# Color question!



## ssyyb2 (Sep 4, 2011)

I have a bluebar cock I'm pairing to a recessive red hen. The cock has a blue dad and a grizzle mom. Color combination on young?


----------



## LisaNewTumbler (Jun 24, 2013)

well grizzle is dominant - so if the cock was carrying it, he would be showing it.

Any idea if the cock might carry rec red?
If he doesn't you won't get any rec reds in the first generation - but they will carry it.
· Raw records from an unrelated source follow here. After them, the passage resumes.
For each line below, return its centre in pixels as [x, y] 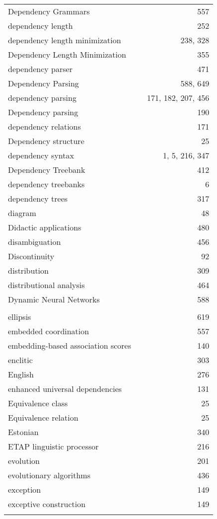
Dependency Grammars [49, 11]
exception [25, 489]
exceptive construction [47, 504]
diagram [22, 213]
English [21, 374]
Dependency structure [46, 141]
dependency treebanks [46, 184]
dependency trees [38, 198]
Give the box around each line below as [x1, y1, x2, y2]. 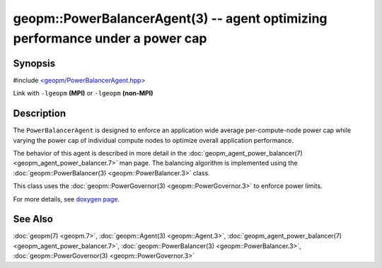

Do you know the parents of the hen?
What you get depends on what her base colour is.
If she is brown or blue you will get only blue young

If she is ash red you will have a sex-linked pairing - all male young will be ash red, all female young will be blue


----------



## AZCorbin (Feb 28, 2011)

Lisa you have come far in a short time! Only thing to add is that you _could_ get browns/brown hens if the blue cock is het (split) for brown, but those odds aren't in your favor.


----------



## LisaNewTumbler (Jun 24, 2013)

AZCorbin said:


> Lisa you have come far in a short time! Only thing to add is that you _could_ get browns/brown hens if the blue cock is het (split) for brown, but those odds aren't in your favor.


Ah! I always forget something!

Thanks


----------